Figure 5. Synergism between palbociclib and autophagy inhibition in other solid tumours.

(a) Western blot for Rb and Cyclin E in TNBC cell lines. (b) IC₅₀ values from drug response experiments in TNBC cell lines treated with palbociclib for 6 days. (c) Quantification of GFP-LC3 puncta and representative images in MDA-MB-231 cells treated with 1 μM palbociclib and/or 25 μM CQ for 48 h. TNBC cell lines were treated with combination of 1 μM palbociclib and 15 μM HCQ for 6 days and subjected to (d) Clonogenic and (e) SA-ß galactosidase assays. (f) Percentage change in volume (normalized to Day 0) of PDX tumours upon treatment with Vehicle, 25 mg kg⁻¹ palbociclib, 60 mg kg⁻¹ HCQ or combination of palbociclib (25 mg kg⁻¹) and HCQ daily for 21 days. Data represented as mean±s.e.m. n=4 for each group. (g,h) Kaplan–Meier survival curve with death and tumours exceeding 1,000 mm³ as end point (g) and weight (h) of PDX tumours treated as in (f). n=4 for each group. (i) Western blot of Rb and Cyclin E in ovarian, pancreatic (PDAC), lung, colon and prostate cancer cell lines. (j,k) IC₅₀ values from drug response experiments (j) and Clonogenic assay (k) in the mentioned cancer cell lines treated with palbociclib for 6 days and recovery for 6 days. (l,m) Cell counting (l) and clonogenic assay (m) in cancer cell lines treated with 1 μM palbociclib and 15 μM HCQ for 6 days and recovery for 4 or 6 days respectively. P value calculated in comparison with 1 μM palbociclib. (n) Correlation between palbociclib IC₅₀ values (from dose–response studies in all cancers) and levels of Rb and cyclin E proteins, with and without inhibition of autophagy (Beclin-1/Atg5 knockdown or HCQ treatment). (o) Schematic depicting the mechanism by which palbociclib inhibits growth of Rb+/LMWE− breast cancer cells by regulating ROS, autophagy and senescence. All data represent mean±s.d. from three independent experiments; NS: P>0.05; *P<0.05; **P<0.01; ***P<0.001; ****P<0.0001.
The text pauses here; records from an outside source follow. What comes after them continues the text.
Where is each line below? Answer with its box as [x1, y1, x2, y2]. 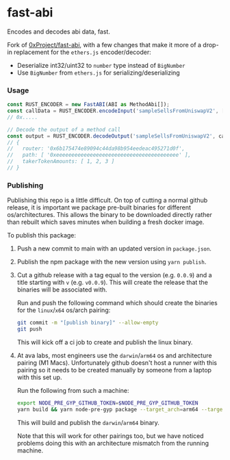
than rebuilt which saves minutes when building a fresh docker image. [7, 218, 205, 227]
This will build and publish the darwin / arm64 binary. [16, 418, 159, 426]
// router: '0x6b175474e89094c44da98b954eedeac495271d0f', [7, 145, 186, 152]
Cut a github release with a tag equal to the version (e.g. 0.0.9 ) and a [16, 271, 212, 279]
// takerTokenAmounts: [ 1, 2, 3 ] [7, 158, 115, 165]
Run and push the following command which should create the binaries [16, 299, 218, 307]
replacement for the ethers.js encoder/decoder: [13, 48, 152, 56]
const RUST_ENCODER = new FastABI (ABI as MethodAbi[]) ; [7, 101, 170, 108]
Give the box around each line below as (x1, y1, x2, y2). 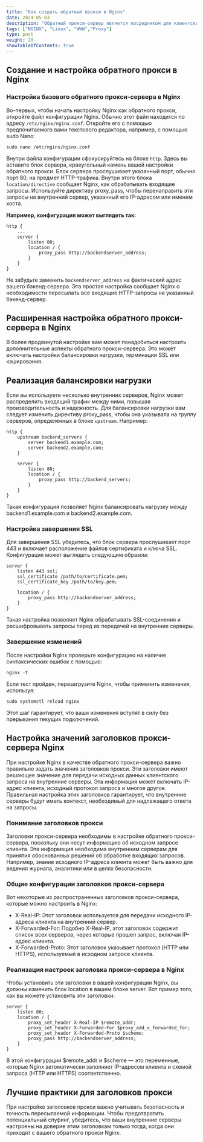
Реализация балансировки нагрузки (6, 375, 152, 385)
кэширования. (6, 358, 43, 365)
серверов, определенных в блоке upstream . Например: (6, 417, 148, 425)
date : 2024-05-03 (6, 15, 50, 21)
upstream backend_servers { (17, 434, 88, 440)
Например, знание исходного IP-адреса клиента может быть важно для (6, 858, 193, 865)
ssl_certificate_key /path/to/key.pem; (17, 579, 118, 585)
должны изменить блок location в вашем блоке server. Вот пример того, (6, 986, 193, 993)
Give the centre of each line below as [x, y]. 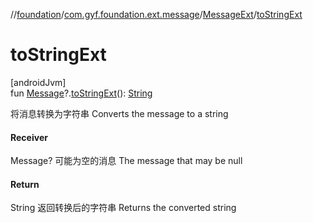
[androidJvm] [38, 82]
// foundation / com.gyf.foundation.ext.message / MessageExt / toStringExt [156, 14]
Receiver [29, 137]
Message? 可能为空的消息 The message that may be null [126, 161]
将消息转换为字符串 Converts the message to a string [119, 113]
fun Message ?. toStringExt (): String [81, 93]
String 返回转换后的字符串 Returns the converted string [123, 208]
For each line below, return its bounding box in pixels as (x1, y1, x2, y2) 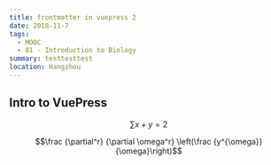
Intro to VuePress (9, 95, 108, 111)
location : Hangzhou (9, 63, 81, 72)
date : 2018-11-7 (9, 21, 69, 30)
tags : (9, 29, 29, 38)
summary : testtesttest (9, 54, 93, 63)
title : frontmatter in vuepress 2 (9, 12, 137, 22)
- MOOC (17, 37, 42, 47)
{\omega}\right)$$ (114, 145, 183, 156)
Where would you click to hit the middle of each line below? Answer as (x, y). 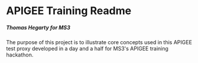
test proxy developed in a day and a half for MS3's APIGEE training (87, 49)
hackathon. (20, 55)
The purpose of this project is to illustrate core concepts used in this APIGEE (99, 42)
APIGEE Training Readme (69, 11)
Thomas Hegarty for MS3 (38, 27)
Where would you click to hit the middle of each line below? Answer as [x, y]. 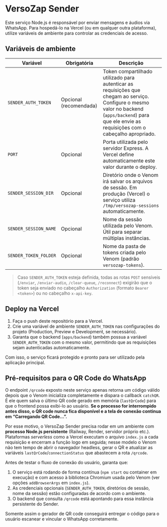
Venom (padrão [121, 259]
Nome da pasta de [124, 246]
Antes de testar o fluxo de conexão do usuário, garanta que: [67, 463]
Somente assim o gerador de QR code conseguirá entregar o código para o [82, 514]
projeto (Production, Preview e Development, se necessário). [75, 331]
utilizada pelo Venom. [128, 225]
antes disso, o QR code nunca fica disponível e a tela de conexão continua [83, 411]
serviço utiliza [119, 200]
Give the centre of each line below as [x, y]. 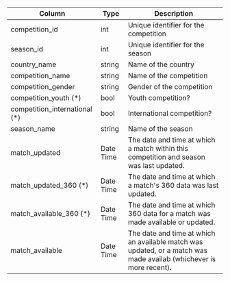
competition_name [40, 76]
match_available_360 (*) [50, 213]
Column [52, 13]
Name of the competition [168, 76]
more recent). [150, 268]
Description [174, 13]
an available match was [165, 242]
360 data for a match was [169, 213]
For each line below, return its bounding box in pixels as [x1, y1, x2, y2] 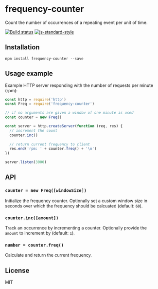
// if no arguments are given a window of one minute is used [5, 110, 134, 115]
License [5, 266, 30, 274]
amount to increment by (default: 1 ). [5, 230, 75, 236]
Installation [5, 43, 40, 52]
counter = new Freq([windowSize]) [5, 188, 87, 193]
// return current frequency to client [9, 142, 90, 147]
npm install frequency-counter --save [5, 56, 84, 61]
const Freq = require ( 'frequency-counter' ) [5, 102, 95, 106]
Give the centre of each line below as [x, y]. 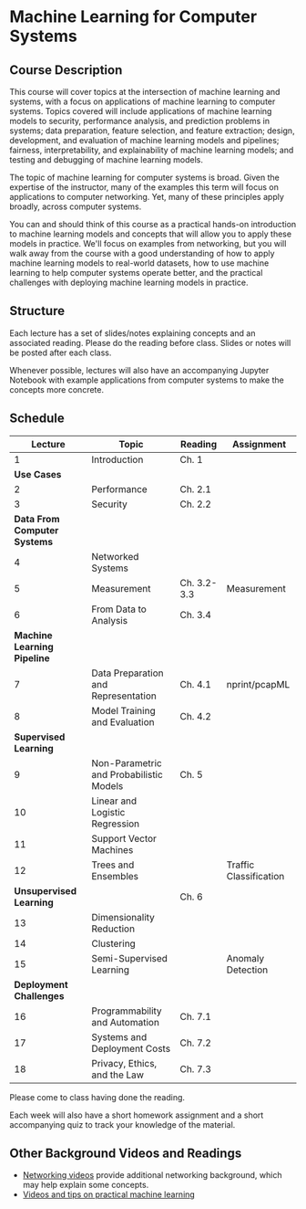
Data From [37, 519]
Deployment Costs [131, 1048]
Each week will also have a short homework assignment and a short [137, 1115]
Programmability [126, 1011]
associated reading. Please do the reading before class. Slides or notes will [150, 342]
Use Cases [38, 474]
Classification [255, 876]
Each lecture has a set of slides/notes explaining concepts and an [133, 333]
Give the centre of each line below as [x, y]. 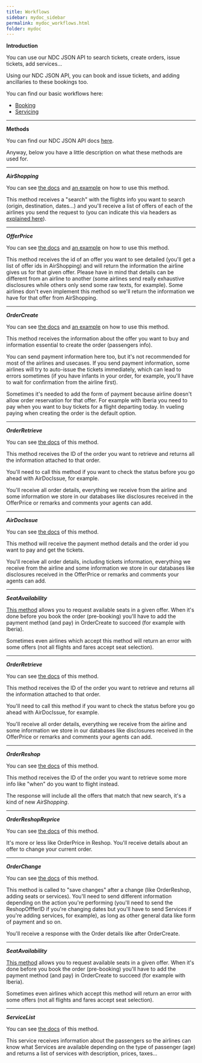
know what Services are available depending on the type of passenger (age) [101, 1047]
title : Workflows [28, 12]
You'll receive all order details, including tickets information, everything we [98, 562]
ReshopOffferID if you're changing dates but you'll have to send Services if [99, 909]
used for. [17, 159]
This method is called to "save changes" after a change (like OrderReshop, [99, 890]
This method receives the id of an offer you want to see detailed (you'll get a [101, 259]
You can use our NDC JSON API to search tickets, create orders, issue [93, 57]
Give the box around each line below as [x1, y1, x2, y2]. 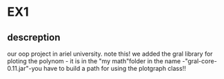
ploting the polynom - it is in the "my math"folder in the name [7, 57, 181, 65]
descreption [7, 32, 61, 43]
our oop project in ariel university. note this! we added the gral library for [7, 49, 213, 58]
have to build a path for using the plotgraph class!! [43, 65, 186, 72]
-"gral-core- [182, 57, 217, 65]
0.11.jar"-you [7, 65, 43, 72]
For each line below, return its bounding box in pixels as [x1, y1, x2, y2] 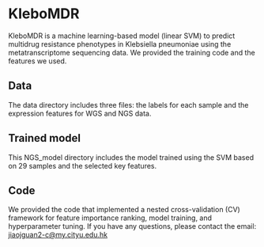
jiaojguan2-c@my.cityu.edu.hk [8, 230, 108, 240]
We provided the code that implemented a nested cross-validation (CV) [8, 205, 241, 215]
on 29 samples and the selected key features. [8, 161, 157, 170]
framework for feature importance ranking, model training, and [8, 213, 212, 222]
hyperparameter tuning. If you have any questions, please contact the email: [8, 222, 257, 231]
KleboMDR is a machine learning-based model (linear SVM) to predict [8, 31, 236, 40]
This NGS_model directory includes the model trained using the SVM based [8, 152, 255, 162]
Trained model [8, 131, 81, 145]
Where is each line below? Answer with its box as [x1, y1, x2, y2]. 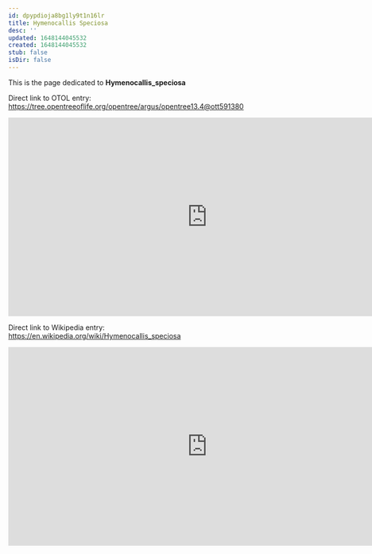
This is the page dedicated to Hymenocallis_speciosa [8, 77, 186, 87]
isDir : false [8, 56, 52, 64]
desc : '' [8, 26, 37, 34]
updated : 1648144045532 [8, 33, 87, 42]
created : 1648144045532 [8, 41, 87, 49]
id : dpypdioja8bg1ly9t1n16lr [8, 11, 105, 20]
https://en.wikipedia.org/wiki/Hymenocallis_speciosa [8, 331, 181, 340]
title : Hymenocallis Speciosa [8, 19, 109, 27]
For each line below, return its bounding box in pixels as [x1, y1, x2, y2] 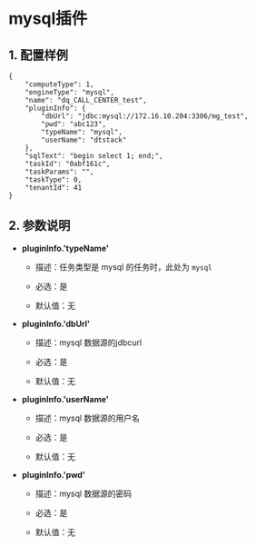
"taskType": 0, [25, 175, 83, 184]
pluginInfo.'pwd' [21, 469, 85, 480]
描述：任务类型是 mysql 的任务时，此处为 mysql [34, 261, 212, 273]
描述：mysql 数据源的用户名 [34, 412, 140, 423]
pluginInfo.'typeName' [21, 243, 110, 253]
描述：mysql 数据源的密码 [34, 488, 133, 499]
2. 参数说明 [8, 218, 71, 233]
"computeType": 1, [25, 80, 94, 89]
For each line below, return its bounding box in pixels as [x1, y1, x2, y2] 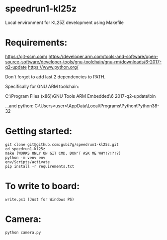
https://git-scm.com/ [5, 53, 48, 59]
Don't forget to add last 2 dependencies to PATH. [5, 73, 106, 80]
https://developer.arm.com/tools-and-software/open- [48, 53, 158, 59]
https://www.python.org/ [28, 64, 79, 70]
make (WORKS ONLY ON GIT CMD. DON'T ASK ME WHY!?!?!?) [5, 151, 121, 156]
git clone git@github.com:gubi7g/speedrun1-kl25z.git [5, 142, 119, 147]
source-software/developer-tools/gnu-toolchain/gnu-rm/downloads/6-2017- [5, 58, 162, 65]
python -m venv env [5, 155, 46, 160]
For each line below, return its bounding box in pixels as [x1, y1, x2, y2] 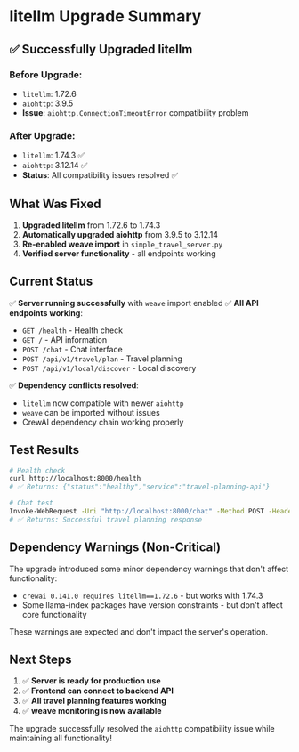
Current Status [9, 274, 93, 289]
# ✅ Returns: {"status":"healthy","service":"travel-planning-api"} [9, 482, 271, 491]
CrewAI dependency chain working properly [21, 416, 184, 427]
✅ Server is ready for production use [21, 675, 162, 686]
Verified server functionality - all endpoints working [21, 247, 216, 259]
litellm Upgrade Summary [9, 6, 202, 27]
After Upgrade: [9, 129, 76, 142]
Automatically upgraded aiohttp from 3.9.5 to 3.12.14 [21, 229, 218, 239]
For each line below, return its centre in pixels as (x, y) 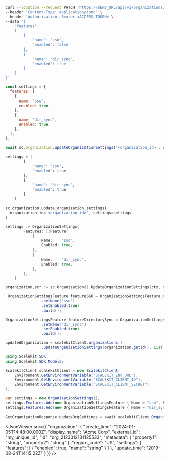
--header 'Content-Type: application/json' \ (54, 12)
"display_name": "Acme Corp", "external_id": (94, 432)
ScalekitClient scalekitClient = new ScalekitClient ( (63, 370)
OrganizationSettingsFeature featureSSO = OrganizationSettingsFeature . (85, 296)
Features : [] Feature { (46, 231)
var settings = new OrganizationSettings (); (53, 398)
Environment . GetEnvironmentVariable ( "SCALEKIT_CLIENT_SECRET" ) (82, 385)
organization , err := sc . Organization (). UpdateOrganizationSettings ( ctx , (83, 287)
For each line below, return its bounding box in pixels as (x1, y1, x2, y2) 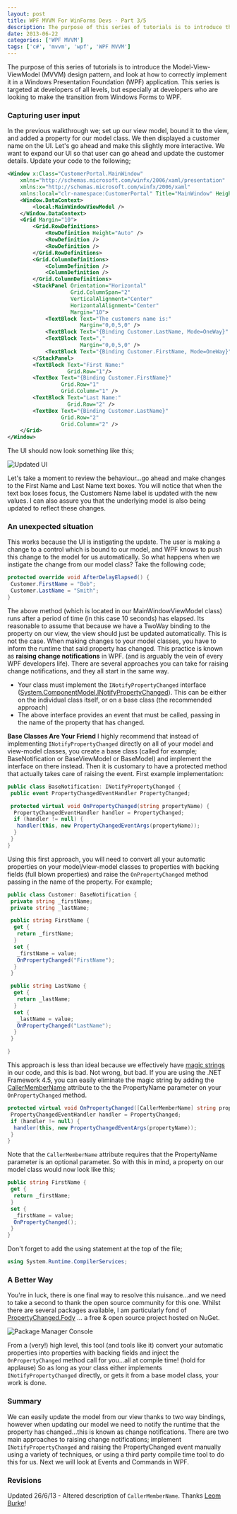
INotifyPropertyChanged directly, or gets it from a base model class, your (7, 1371, 219, 1379)
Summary (7, 1396, 42, 1406)
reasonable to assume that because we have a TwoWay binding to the (7, 621, 211, 630)
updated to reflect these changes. (7, 504, 106, 513)
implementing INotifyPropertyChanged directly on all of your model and (7, 739, 214, 748)
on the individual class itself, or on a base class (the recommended (17, 695, 212, 704)
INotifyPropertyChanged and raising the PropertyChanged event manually (7, 1442, 221, 1451)
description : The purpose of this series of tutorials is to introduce (7, 23, 222, 30)
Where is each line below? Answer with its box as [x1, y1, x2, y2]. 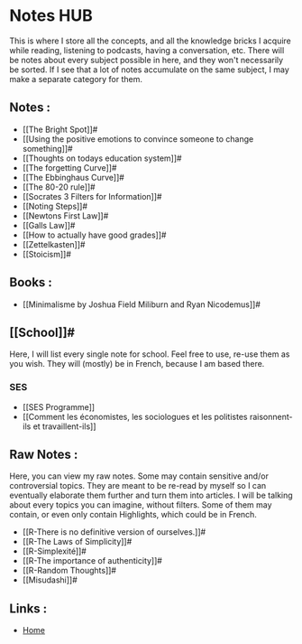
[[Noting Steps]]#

Figure 6. Rb and LMWE are prognostic markers of palbociclib in breast cancer patients.

(a) Alterations in Rb and cyclin E RNA levels in tumours from patients with breast (n=817), ovary (n=557), lung (n=230), pancreas (n=178), colon (n=379) or prostate (n=333) cancer taken from the TCGA database. (b) Percentage of breast cancer patients exhibiting alterations in Rb and LMWE as determined via immunohistochemical staining of tumour samples from the NCI patient cohort (n=879). (c) Proportion of 109 breast patients treated with palbociclib with Rb+/LMW−, Rb+/LMWE+ or Rb−/LMWE+ status and their disease progression (response to palbociclib). (d,e) Kaplan–Meier curves showing PFS duration (in months) among 109 patients with advanced ER+ breast cancer classified on the basis of their tumoral expression of Rb and cyclin E (d) and separated based on letrozole and fulvestrant (e). Survival curves were censored at disease progression or date of last follow-up. (f) Representative images from immunohistochemical analysis of Rb and LMWE in tumours from patients with ER+ breast cancer treated with palbociclib, classified on the basis of response. Scale bars equal 50 μm and insert scale bars equal 20 μm. (g) C-index of the multivariate cox model with progesterone receptor, prior therapy for metastatic disease only (without Rb) and the addition of Rb and LMWE.